• THE PROBLEM:
In the records below, begin at the line containing "The Abstractor is" and end at the line containing "especially when the"; quote every line in that span exactly, including both boundary lines, and no others.

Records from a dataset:
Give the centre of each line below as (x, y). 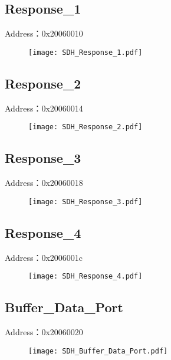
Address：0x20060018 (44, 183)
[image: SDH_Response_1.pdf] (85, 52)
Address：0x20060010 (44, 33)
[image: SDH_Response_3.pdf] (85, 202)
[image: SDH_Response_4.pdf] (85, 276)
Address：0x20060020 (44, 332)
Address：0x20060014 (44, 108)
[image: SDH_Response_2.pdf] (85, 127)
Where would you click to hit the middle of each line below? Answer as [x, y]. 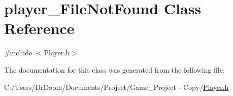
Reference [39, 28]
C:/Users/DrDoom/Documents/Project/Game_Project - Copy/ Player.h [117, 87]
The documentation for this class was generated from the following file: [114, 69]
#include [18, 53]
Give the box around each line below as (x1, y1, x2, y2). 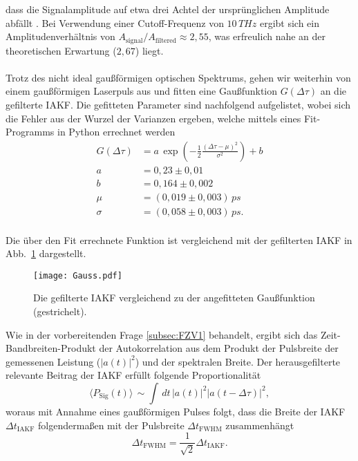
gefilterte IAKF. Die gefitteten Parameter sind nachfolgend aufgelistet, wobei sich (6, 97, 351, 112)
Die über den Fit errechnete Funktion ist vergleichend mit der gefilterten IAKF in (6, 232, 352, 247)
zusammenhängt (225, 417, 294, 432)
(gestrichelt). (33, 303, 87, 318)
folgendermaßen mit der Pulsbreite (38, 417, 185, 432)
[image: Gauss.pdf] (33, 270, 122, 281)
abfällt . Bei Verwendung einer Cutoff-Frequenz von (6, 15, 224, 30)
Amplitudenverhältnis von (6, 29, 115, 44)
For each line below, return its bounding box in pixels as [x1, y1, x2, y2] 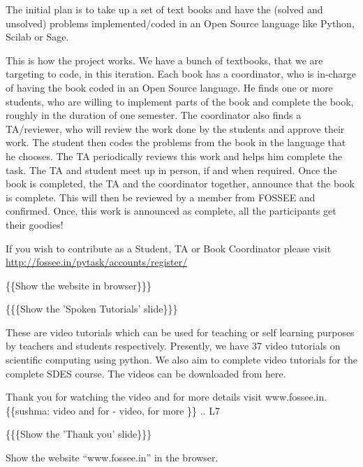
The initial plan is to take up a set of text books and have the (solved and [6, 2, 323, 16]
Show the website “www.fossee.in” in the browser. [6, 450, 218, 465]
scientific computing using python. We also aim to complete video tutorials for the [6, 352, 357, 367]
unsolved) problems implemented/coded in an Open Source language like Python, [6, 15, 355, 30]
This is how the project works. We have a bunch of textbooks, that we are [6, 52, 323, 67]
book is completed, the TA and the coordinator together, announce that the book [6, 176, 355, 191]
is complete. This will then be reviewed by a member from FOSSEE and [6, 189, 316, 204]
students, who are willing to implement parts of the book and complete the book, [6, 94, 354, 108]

==

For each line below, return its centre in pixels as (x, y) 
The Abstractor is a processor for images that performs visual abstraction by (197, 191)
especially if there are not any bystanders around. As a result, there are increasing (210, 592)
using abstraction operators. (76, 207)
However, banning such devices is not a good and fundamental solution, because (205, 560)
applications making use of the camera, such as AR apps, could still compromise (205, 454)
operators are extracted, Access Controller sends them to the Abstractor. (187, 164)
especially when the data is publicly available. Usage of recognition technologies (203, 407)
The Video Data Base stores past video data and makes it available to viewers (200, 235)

• ANSWER BELOW:
The Abstractor is a processor for images that performs visual abstraction by (197, 191)
especially if there are not any bystanders around. As a result, there are increasing (210, 592)
using abstraction operators. (76, 207)
However, banning such devices is not a good and fundamental solution, because (205, 560)
applications making use of the camera, such as AR apps, could still compromise (205, 454)
operators are extracted, Access Controller sends them to the Abstractor. (187, 164)
especially when the data is publicly available. Usage of recognition technologies (203, 407)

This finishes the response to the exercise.